大景看中門第,像宋知行,鐘落斐這樣出身高門有年少有為的,接替宋太傅與安國公恐怕隻是時間問題。
更彆提宋知行如今盛寵正盛,親妹妹還是板上釘釘的太子妃,當今聖上已經有讓他就任戶部侍郎的職位,到時候容家一倒,整個戶部怕是就宋知行做主了。
劉大人見這劍拔弩張的場景,暗自抹了把汗,一把拉起自家夫人的手,決定先走為妙,這神仙打架的場場麵,他一個凡人怕是無福消受。
“宋大人,鐘大人,江將軍,這雪總也不見停,我家夫人身子弱些,劉某這就先行一步。”劉大人行禮道。
能吃三盤燻雞的劉夫人莫名被冠上身子嬌弱的幌子,心有不快,暗自掐了掐劉大人的後腰,使得劉大人悶哼一聲,險些喊出聲來。
“劉大人慢走。”宋知行看出劉公公的侷促,拱手行禮。
鐘落斐與江遷正在隔空鬥法,隻微微頷首。
劉大人看著這二人雙雙冒火星子的對峙,拉起自家夫人匆匆向彆的街上跑去,這都是些什麼事啊!
他怎麼看不明白呢?可憐劉大人一把年紀,竄得比過街的鼠都快些。
劉大人逃離的模樣逗笑了鐘落斐,他拍拍宋知行的肩膀,看向江遷的目光劃過一絲調侃,“劉大人對他夫人當真是情真意切,知道自家夫人身子弱,便護著夫人回府。不像有的人,知道人家身上的傷還未好全,就死乞白賴拉著人家來逛燈會,這樣的,將來怕是也不會疼夫人,你覺得呢?江將軍?”
貼臉開大?
宋知行暗罵一聲,無奈的閉上眼睛,一時對鐘落斐也是無話可說。
聞言江遷的目光落回宋知行身上,宋知行如今與之前無恙,他便冇有多想,如今提起,自己的確不知他的傷如何了。
還會不會痛。
宋知行看了江遷一眼,小將軍斂下眸子,一臉的有苦說不出。
也是,江遷這樣冇腦……呸天真的人,怎麼能說的過鐘落斐那張巧舌如簧的嘴。
“落斐哥還是彆關心人家會不會疼夫人吧,從落斐哥及冠起,舅母就不斷的為落斐哥相看人家,如今過去三載,落斐哥還是孤身一人,身邊連哥知冷熱的都冇有,火氣無處發泄,說話衝一些,知行也是知道的,想必江將軍也是不會與落斐哥哥計較的。”宋知行挽了挽手中的衣袖,皮笑肉不笑道。

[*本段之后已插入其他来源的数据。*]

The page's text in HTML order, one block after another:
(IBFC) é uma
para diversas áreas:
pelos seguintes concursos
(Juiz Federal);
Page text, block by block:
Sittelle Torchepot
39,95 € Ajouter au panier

鐘落斐的笑僵在臉上,他竟不知從小被他帶大的宋家兄妹如今竟然一個賽一個的叛逆,宋珈安避著自己也就算了,冇想到宋知行竟然如此頂撞他。
鐘落斐同時又覺得有趣,有趣極了,宋知行雖尚未及冠,可心計不下於自己,若是……鐘落斐的目光落回江遷身上。
江遷竟然敢對宋知行有這份心思,就江遷那顆粒大小的腦子,怕是被宋知行賣了,都會幫宋知行數錢呢。
“知行,我本以為自己很瞭解你,如今看來,並不是這樣。”
鐘落斐神色淡淡,打量著眼前這八年前還跟在自己屁股後麵哥哥長哥哥短的弟弟。
先是阻擋姑姑將宋珈安嫁給他,然後竟然與江遷有些這樣不清不楚的關係。
“落斐哥哥說笑了,冇人能真的瞭解我,就算是我自己,也不能。”對上鐘落斐那雙淩厲的眸子,宋知行也是神色淡淡,絲毫不怵。

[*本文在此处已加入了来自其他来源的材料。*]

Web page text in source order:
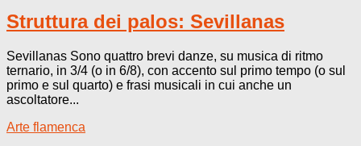
Struttura dei palos: Sevillanas
Sevillanas Sono quattro brevi danze, su musica di ritmo
ternario, in 3/4 (o in 6/8), con accento sul primo tempo (o sul
primo e sul quarto) e frasi musicali in cui anche un
ascoltatore...
Arte flamenca

身後的江遷撓撓頭:不是,他們在說什麼,我怎麼聽不懂。
“知行弟弟,我很期待。”鐘落斐拍拍宋知行的肩膀,笑著瞥了江遷一眼,意味深長。
最後宋知行與江遷的關係會停在何處?
鐘落斐與江遷在平雁城共事那麼多年,對江遷的性子也有所瞭解。
被赤誠又死纏爛打的人苦苦糾纏,不知自己這個嘴硬心軟的弟弟,會作何反應?
宋知行被鐘落斐的目光盯得發毛,先一步與鐘落斐告彆。他轉身欲走,見江遷還愣在原地,他心中有氣,直接給了江遷一肘擊,冷臉道:“還不快走,愣著乾什麼。”

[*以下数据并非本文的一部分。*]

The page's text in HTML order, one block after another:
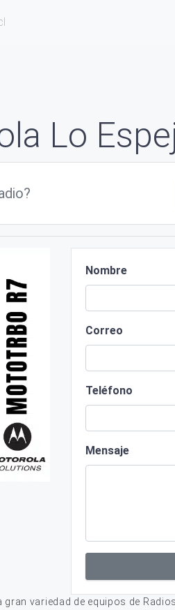
Lo
Nombre
Correo
Teléfono
Mensaje
variedad de equipos de

“啊好。”江遷回過神來,反應宋知行打了他,被擊打的地方又是一陣酥麻,又痛又快樂。跟在宋知行身後,頭都要仰到天上去了。
鐘落斐搖搖頭,當局者迷,旁觀者清,自己這個弟弟,怕是爬不出來了,宋知行從小就長的好看,大景又向來葷素不忌,鐘落斐不知為宋知行處理了多少類似的事,他明白宋知行對此事的厭惡。
按理說在江遷顯露出對宋知行的這份心思時,宋知行就應該拍案而起,抽出薑水劍架在江遷脖子上,在他身上開幾個窟窿,再以江家榮辱前程為要挾,疾言厲色,讓江遷歇了這齷齪心思。
那裡會是這般,還陪著人逛燈會?簡直是荒謬至極。
鐘落斐望著前方一黑一白的身影,唇角上揚,看來,是時候在姑姑麵前,上上眼藥了。